C’était le 1er décembre 1944 à Thiaroye, que des soldats sénégalais revenus de la Seconde Guerre mondiale se faisaient mitrailler par l’armée française. Ils avaient commis l’erreur de réclamer à plus fort qu’eux les ¾ de ce qui leur était dû : leurs salaires de militaire. Ils avaient été libérés des camps de concentration nazis après la victoire des alliés sur l’Allemagne en 1944. La France alors entrepris de les rapatrier au Sénégal en leur promettant de leur verser leurs soldes. Seulement, ils n’ont touché que ¼ de cet argent lors de l’embarquement et la promesse du montant restant une fois au pays. Mais lors de leur arrivée à Thiaroye, les ex-combattants se rendent compte que l’armée française n’a pas l’intention de tenir sa promesse.

« Il y a donc un mouvement de protestation de la part des tirailleurs qui refusent de repartir chez eux. Cela occasionne la visite du général Dagnan le 28 novembre qui leur assure plus ou moins qu’ils seront payés », explique Martin Mourre, auteur d’une thèse à ce sujet à l’École des hautes études en sciences sociales (EHSS). Cependant, selon les résultats de la thèse de Martin Mourre, la veille du 1er décembre, le même général met sur pied une force de répression, qui a reçu l’ordre de tirer avec des mitraillettes sur les individus qui se sont regroupé. 35 tirailleurs ont ainsi trouvé la mort en essayant de réclamer ce qui leur revenait de droit. Nombreux sont les organismes de défense des droits de l’homme qui ont depuis lors, exigé des réponses de la part du gouvernement français, mais le sujet est rapidement réduit au silence par la ruse politique.

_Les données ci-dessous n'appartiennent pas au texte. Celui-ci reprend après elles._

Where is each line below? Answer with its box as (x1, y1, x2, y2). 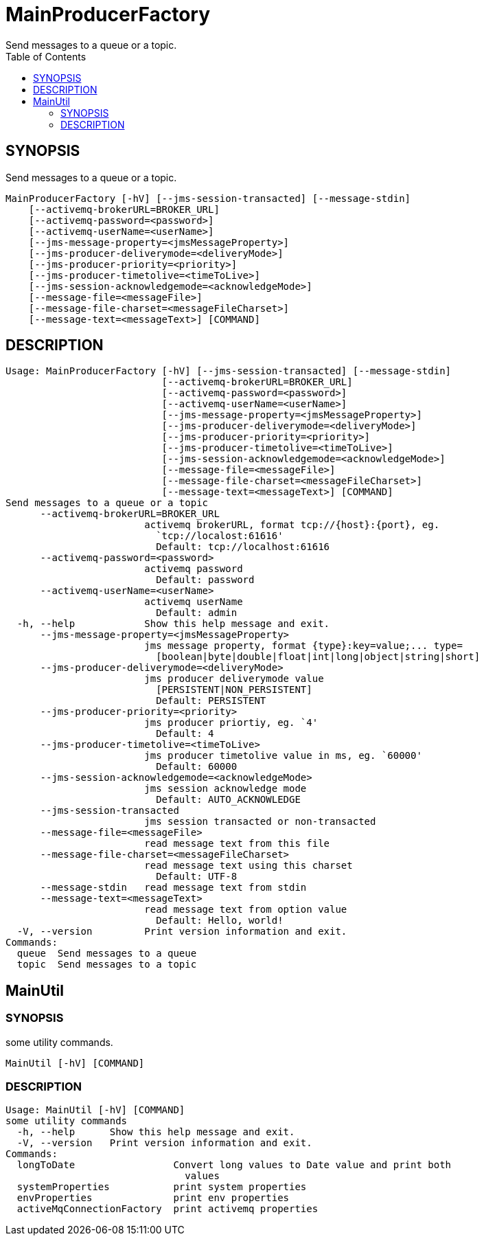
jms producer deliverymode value (144, 673, 324, 685)
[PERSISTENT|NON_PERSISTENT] (156, 684, 312, 696)
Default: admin (156, 607, 238, 619)
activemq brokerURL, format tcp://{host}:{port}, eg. (144, 519, 440, 531)
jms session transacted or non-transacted (144, 816, 376, 828)
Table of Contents (5, 50, 87, 62)
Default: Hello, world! (156, 915, 284, 926)
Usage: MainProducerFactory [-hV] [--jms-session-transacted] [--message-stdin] (5, 365, 452, 377)
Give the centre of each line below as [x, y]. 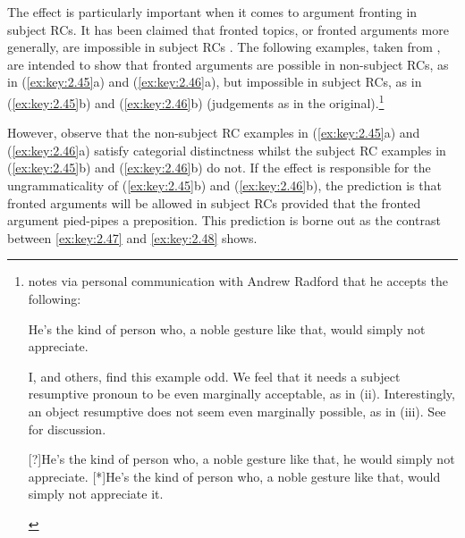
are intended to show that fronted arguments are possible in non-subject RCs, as [228, 64]
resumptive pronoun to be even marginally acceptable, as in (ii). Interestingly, [241, 394]
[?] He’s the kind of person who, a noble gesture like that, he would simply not [241, 459]
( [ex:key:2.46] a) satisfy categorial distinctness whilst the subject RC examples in [227, 150]
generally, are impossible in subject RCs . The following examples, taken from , [224, 47]
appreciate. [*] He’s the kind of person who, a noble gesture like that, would [234, 476]
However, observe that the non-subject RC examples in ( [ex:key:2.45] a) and [214, 133]
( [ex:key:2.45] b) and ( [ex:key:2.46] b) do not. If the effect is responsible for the [219, 168]
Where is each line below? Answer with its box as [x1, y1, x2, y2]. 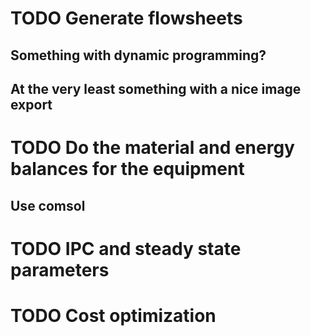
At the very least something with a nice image [10, 80, 302, 97]
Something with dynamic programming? [10, 47, 267, 64]
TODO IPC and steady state [10, 237, 242, 260]
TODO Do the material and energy [10, 137, 295, 159]
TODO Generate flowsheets [10, 7, 243, 30]
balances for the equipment [10, 158, 245, 181]
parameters [10, 258, 110, 281]
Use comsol [10, 197, 86, 214]
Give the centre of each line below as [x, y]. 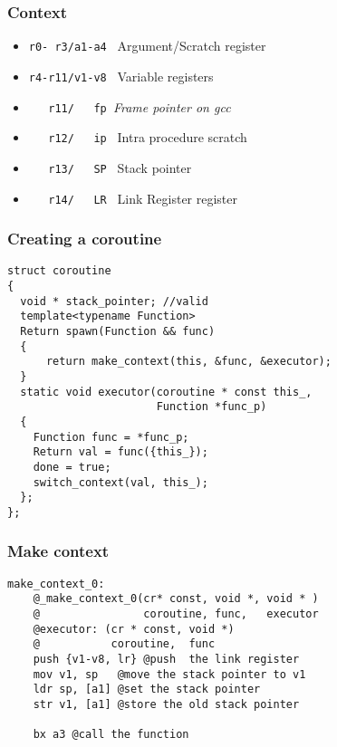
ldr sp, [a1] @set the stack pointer [147, 690]
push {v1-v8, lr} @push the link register [166, 660]
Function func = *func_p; [111, 437]
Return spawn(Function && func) [118, 331]
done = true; [72, 467]
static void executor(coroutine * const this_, [166, 392]
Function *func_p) [212, 407]
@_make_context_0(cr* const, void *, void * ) [176, 599]
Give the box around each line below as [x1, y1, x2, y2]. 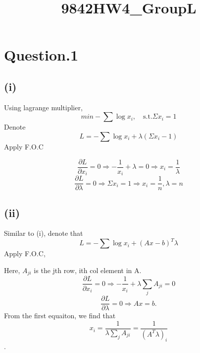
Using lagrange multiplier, [4, 102, 83, 112]
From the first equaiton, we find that [4, 310, 116, 321]
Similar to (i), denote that [4, 228, 83, 238]
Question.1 [4, 45, 79, 65]
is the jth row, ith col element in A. [34, 265, 142, 276]
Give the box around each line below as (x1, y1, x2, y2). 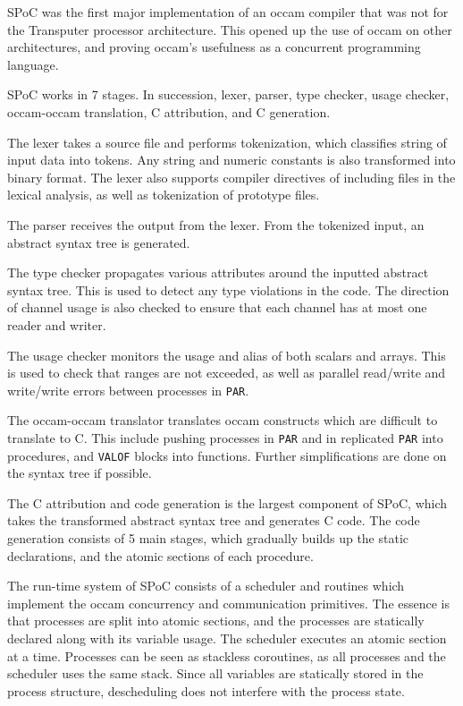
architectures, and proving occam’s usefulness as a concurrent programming (7, 38, 421, 56)
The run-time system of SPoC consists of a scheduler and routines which (7, 576, 405, 595)
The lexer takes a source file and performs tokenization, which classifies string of (7, 132, 447, 151)
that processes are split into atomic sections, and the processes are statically (7, 611, 425, 630)
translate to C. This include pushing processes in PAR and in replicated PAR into (7, 428, 443, 447)
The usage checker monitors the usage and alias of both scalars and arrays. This (7, 345, 446, 364)
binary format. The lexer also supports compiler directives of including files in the (7, 167, 456, 186)
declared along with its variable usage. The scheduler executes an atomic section (7, 629, 447, 647)
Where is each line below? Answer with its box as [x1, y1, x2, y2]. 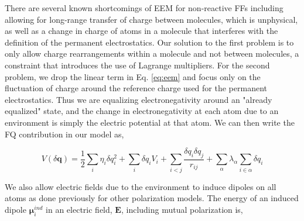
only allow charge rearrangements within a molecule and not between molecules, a [5, 47, 299, 60]
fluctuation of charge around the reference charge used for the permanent [5, 82, 267, 94]
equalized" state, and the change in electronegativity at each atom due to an [5, 105, 279, 117]
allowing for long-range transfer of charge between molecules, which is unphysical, [5, 13, 298, 25]
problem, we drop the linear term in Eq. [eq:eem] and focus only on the [5, 70, 261, 82]
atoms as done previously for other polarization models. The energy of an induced [5, 192, 299, 204]
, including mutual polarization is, [121, 203, 243, 215]
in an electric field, [46, 203, 112, 215]

« Les archives dont on dispose sont celles de l’autorité coloniale et militaire. Ce qui apparaît assez clairement, même si je ne peux pas le prouver, c’est qu’il s’agit d’archives falsifiées. L’autorité militaire, qui a ordonné la répression, a bien été obligée de maquiller ce qu’elle a fait pour se justifier vis-à-vis de sa hiérarchie et du pouvoir civil à Dakar et en métropole », ajoute Martin Mourre. Trop de contradictions apparaissent dans les documents présentés par les autorités militaires. Certains parmi ces documents relèvent les militaires de toute faute, car les tirailleurs réclamaient un peu plus, quand bien même après avoir reçu la totalité des soldes à l’embarquement en France. D’autres documents viennent cependant contredire les premiers et attestent que l’autorité militaire n’avait pas respecté ses engagements.

Les mystères autour de cette affaire n’en finissent pas. Plusieurs chiffres sont avancés en ce qui concerne le nombre exact de soldats tués. Il y a un chiffre officiel qui est de 35 morts. Seulement 11 personnes mortes des suites de leurs blessures ont formellement été identifiées. Toutefois, on n’a pas la liste des 24 autres morts, ni le lieu de leur inhumation. Biram Senghor, fils de M’Bap Senghor qui a été parmi les soldats mitraillés, crie toujours justice pour la mort de son père. « Je me suis résolu à vous adresser cette lettre ouverte après avoir, depuis les années 1970, demandé des explications à l’Etat français sur les circonstances de la mort de mon père. Depuis 2015, je n’ai pas reçu le moindre retour à mes courriers au ministère de la Défense puis des Armées me contraignant à saisir la justice », dit-il tout en écrivant plus loin dans sa lettre, la mention « Mort pour la France ».